Lajos Májer

Personal information
- Full name: Lajos Májer
- Date of birth: 14 August 1956
- Place of birth: Sárbogárd, Hungary
- Date of death: 11 March 1998 (aged 41)
- Place of death: Székesfehérvár, Hungary
- Position: Forward

Youth career
- 1970–1972: Sárbogárdi Volán
- 1972–1974: Videoton

Senior career*
- Years: Team / Apps / (Gls)
- 1974–1987: Videoton / 289 / (54)
- 1987: Rába ETO
- 1987–1988: Videoton / 16 / (2)
- 1988–1989: ASK Bruck
- 1989: TSV Straubing
- 1990: SC Bruck
- 1990: Velencetours SC

International career
- 1976–1979: Hungary / 3 / (0)

= Lajos Májer =

Hungarian footballer

Lajos Májer (14 August 1956 – 11 March 1998) was a Hungarian professional footballer who played as a forward.

==Career==
===Club career===
He spent the majority of his career at Videoton, where he reached the 1985 UEFA Cup Final.

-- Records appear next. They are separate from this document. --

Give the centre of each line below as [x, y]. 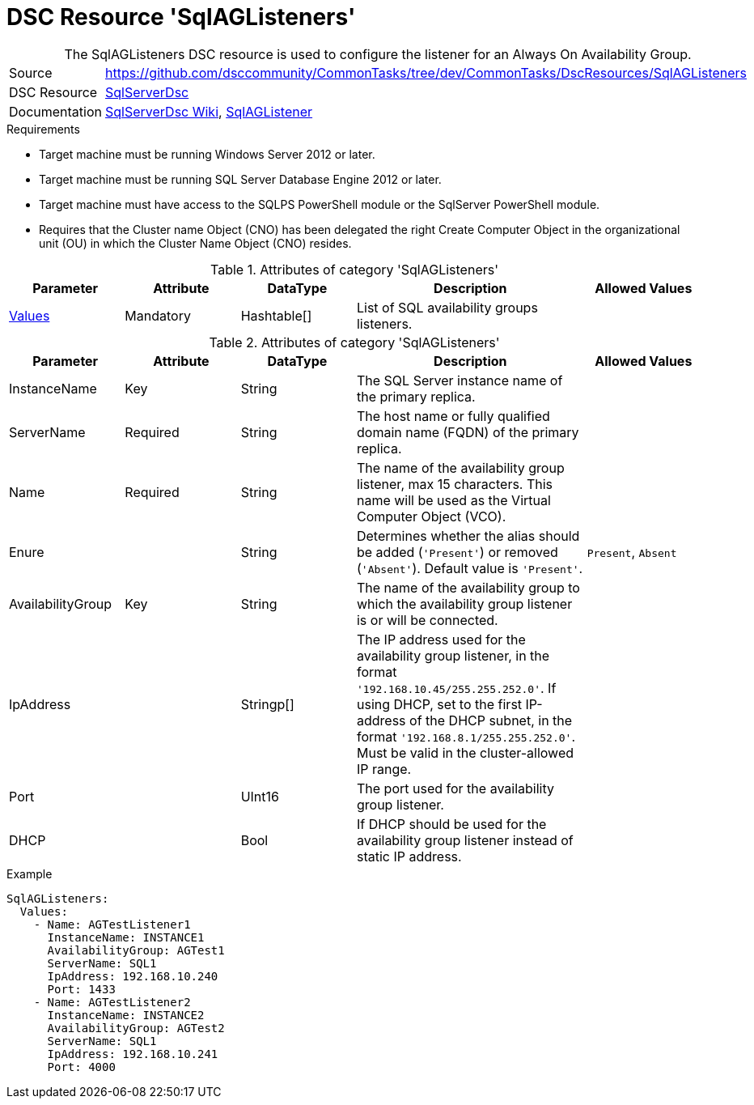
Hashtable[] [276, 315]
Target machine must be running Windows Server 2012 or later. [207, 154]
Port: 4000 [81, 1067]
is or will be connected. [427, 620]
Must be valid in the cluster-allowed [465, 752]
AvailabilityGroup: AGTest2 [136, 1028]
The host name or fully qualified [453, 416]
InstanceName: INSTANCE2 [126, 1015]
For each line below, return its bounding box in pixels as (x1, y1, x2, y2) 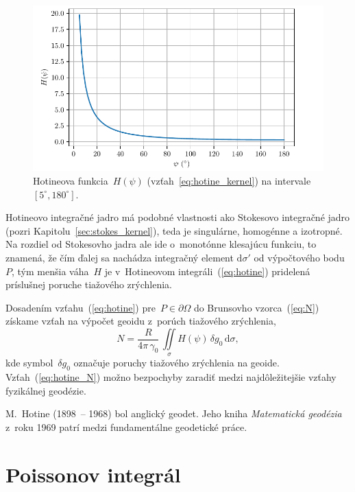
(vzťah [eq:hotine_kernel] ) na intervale (147, 174, 311, 188)
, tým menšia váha (12, 263, 89, 278)
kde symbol (5, 355, 53, 370)
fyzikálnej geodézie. (5, 383, 86, 397)
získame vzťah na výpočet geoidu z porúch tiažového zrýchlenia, (5, 314, 276, 328)
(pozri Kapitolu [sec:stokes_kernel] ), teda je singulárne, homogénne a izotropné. (5, 223, 343, 237)
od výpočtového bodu (254, 250, 345, 265)
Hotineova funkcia (33, 174, 108, 188)
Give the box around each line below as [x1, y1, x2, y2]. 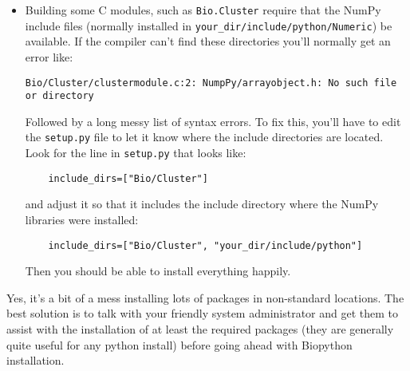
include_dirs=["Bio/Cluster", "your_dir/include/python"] [48, 239, 363, 251]
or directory [25, 90, 94, 102]
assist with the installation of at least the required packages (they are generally [6, 321, 394, 337]
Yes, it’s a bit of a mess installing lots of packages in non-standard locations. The [6, 289, 404, 306]
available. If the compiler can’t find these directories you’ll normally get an [25, 33, 391, 49]
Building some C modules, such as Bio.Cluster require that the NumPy [25, 2, 381, 18]
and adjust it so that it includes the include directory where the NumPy [25, 195, 379, 212]
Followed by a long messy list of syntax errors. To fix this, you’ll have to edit [25, 112, 401, 129]
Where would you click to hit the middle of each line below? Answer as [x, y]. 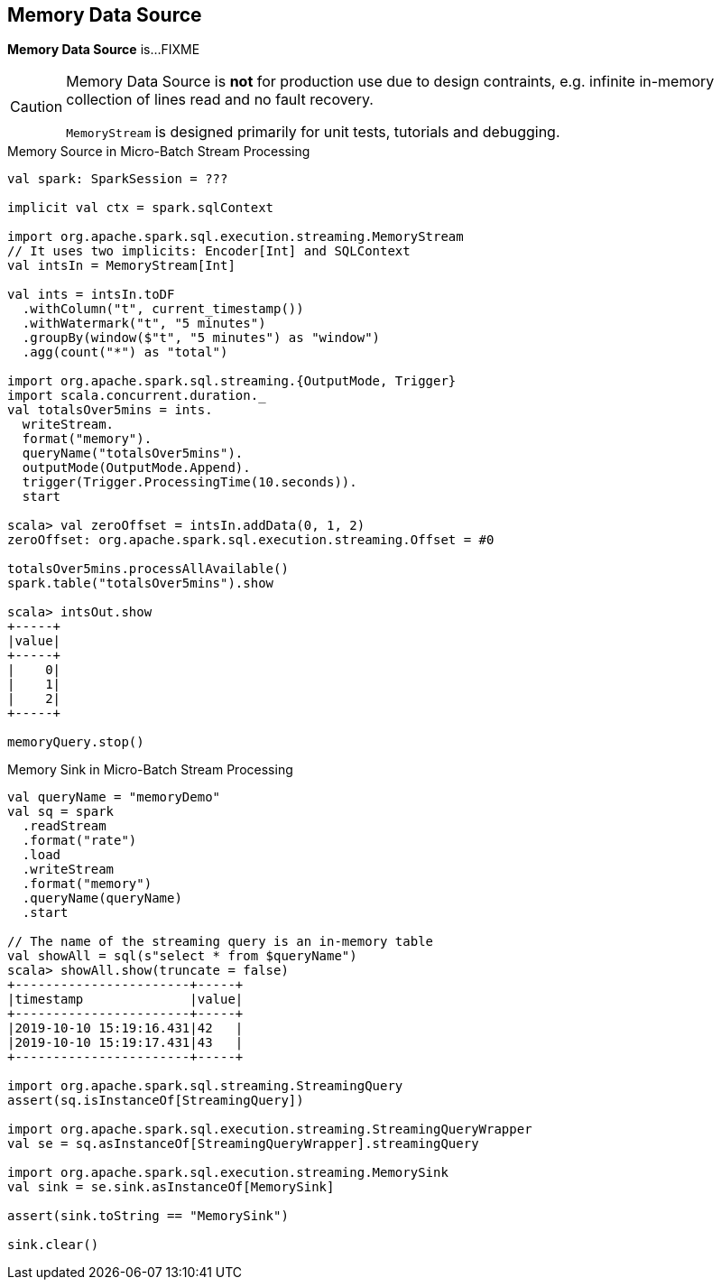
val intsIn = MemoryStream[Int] [121, 266]
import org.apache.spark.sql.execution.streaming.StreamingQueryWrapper [270, 1130]
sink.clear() [53, 1245]
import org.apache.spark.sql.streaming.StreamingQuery [205, 1086]
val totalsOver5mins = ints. [110, 410]
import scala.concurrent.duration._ [137, 396]
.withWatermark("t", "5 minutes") [144, 324]
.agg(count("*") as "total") [125, 352]
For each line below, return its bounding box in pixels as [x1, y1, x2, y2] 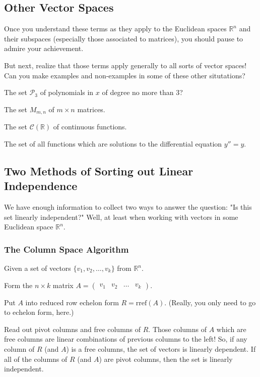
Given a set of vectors [4, 263, 71, 273]
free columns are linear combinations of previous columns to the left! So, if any [4, 334, 247, 344]
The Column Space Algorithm [4, 243, 129, 255]
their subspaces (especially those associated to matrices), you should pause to [4, 33, 243, 43]
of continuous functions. [53, 121, 127, 132]
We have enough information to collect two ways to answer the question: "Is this [4, 202, 252, 212]
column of [4, 343, 35, 354]
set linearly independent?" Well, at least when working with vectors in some [4, 211, 238, 222]
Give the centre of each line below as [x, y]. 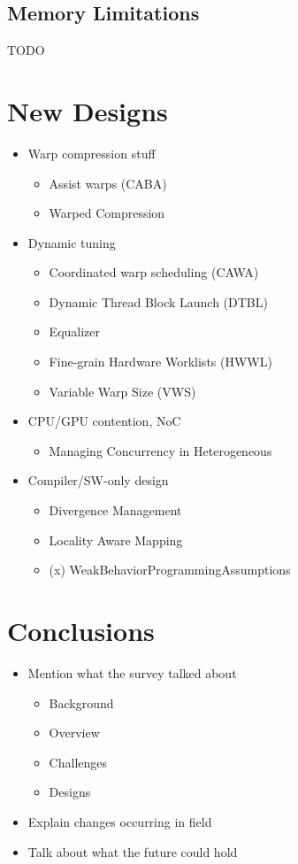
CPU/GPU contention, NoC [104, 421]
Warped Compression [107, 213]
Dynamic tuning [72, 242]
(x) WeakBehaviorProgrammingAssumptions [170, 570]
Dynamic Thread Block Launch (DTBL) [158, 301]
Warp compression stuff [92, 153]
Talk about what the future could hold [133, 851]
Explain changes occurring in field [120, 821]
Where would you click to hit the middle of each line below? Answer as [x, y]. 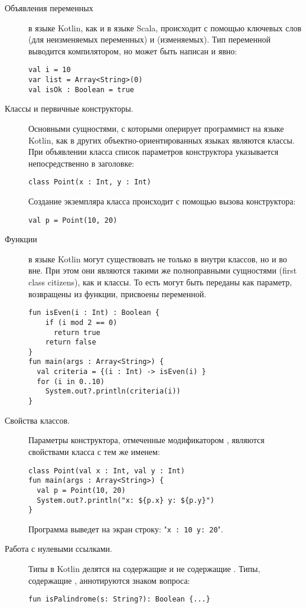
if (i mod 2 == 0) [81, 322]
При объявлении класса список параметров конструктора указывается [154, 152]
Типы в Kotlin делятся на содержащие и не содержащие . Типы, [144, 569]
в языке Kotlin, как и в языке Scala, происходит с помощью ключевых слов [165, 27]
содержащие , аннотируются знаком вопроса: [109, 580]
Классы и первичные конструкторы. [69, 108]
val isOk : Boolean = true [81, 90]
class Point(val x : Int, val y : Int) [107, 471]
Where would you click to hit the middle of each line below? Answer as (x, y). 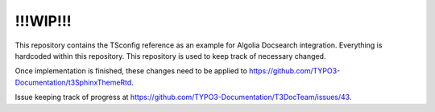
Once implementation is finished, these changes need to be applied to (131, 71)
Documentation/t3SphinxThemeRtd (73, 82)
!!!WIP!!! (43, 21)
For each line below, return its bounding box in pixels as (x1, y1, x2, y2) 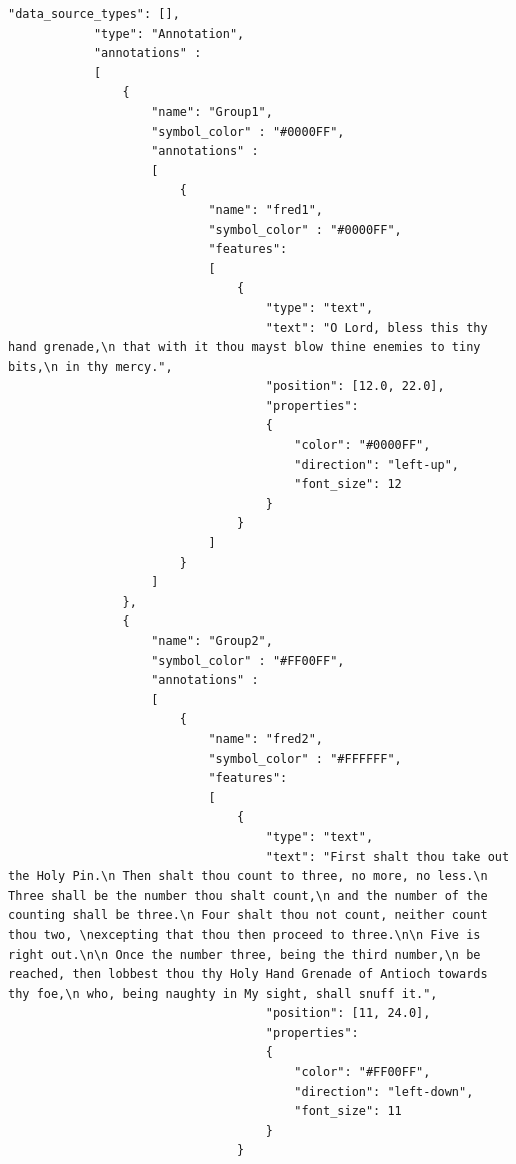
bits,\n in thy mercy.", (8, 359, 173, 374)
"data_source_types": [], (8, 7, 180, 21)
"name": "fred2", (208, 731, 323, 746)
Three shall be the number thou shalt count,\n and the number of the (8, 888, 488, 903)
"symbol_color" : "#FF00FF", (151, 653, 345, 668)
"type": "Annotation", (93, 26, 245, 41)
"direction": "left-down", (294, 1084, 474, 1099)
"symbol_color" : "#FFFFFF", (208, 751, 402, 766)

===International career===
Májer was capped three times for Hungary. He made his national team debut on 17 April 1976 in a friendly against Yugoslavia, a 0–0 away tie. His last cap came on 26 October 1979 in another friendly versus the United States, a 0–2 home loss.

==Death==
Májer, aged 41, died in a car accident on 11 March 1998.